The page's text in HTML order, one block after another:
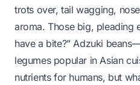
trots over, tail wagging,
aroma. Those big, pleading
have a bite?” Adzuki
legumes popular in Asian
nutrients for humans, but
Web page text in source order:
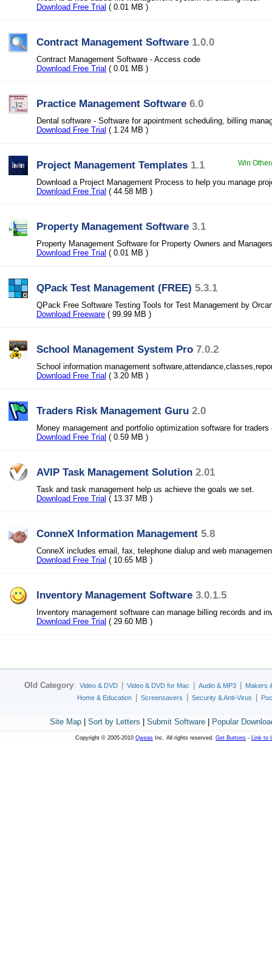
Download Free Trial ( 0.01 MB )
Contract Management Software 1.0.0
Contract Management Software - Access code
Download Free Trial ( 0.01 MB )
Practice Management Software 6.0
Dental software - Software for apointment scheduling, billing
Download Free Trial ( 1.24 MB )
Project Management Templates 1.1 Win
Download a Project Management Process to help you manage
Download Free Trial ( 44.58 MB )
Property Management Software 3.1
Property Management Software for Property Owners and Managers
Download Free Trial ( 0.01 MB )
QPack Test Management (FREE) 5.3.1
QPack Free Software Testing Tools for Test Management by
Download Freeware ( 99.99 MB )
School Management System Pro 7.0.2
School information management
Download Free Trial ( 3.20 MB )
Traders Risk Management Guru 2.0
Money management and portfolio optimization software for
Download Free Trial ( 0.59 MB )
AVIP Task Management Solution 2.01
Task and task management help us achieve the goals we set.
Download Free Trial ( 13.37 MB )
ConneX Information Management 5.8
ConneX includes email, fax, telephone dialup and web
Download Free Trial ( 10.65 MB )
Inventory Management Software 3.0.1.5
Inventory management software can manage billing records and
Download Free Trial ( 29.60 MB )
Old Category: Video & DVD Video & DVD for Mac Audio & MP3
Makers
Home & Education
Screensavers Security & Anti-Virus
Site Map| Sort by Letters Submit Software| Popular
Copyright © 2005-2010 Qweas Inc. All rights reserved. Get Buttons - Link to
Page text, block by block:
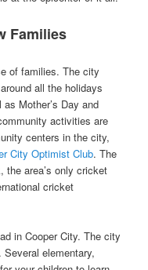
Families
of families. The city
all the holidays
Mother’s Day and
activities are
centers in the city,
City Optimist Club. The
area’s only cricket
cricket
in Cooper City. The city
elementary,
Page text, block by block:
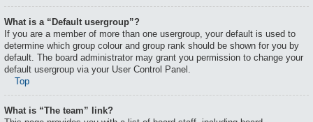
What is a “Default usergroup”?
If you are a member of more than one usergroup, your default is used to
determine which group colour and group rank should be shown for you by
default. The board administrator may grant you permission to change your
default usergroup via your User Control Panel.
Top
What is “The team” link?
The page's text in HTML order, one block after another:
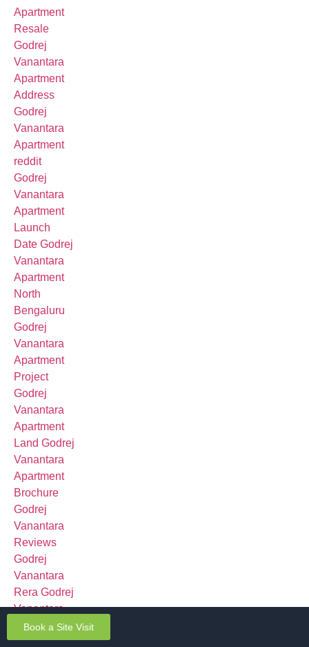
Book a Site Visit
————
* _WHAT TO DO_: Your response should be made up of the lines in the data that contain the word "billing".

* _TASK OUTPUT_:
Dental software - Software for apointment scheduling, billing
Inventory management software can manage billing records and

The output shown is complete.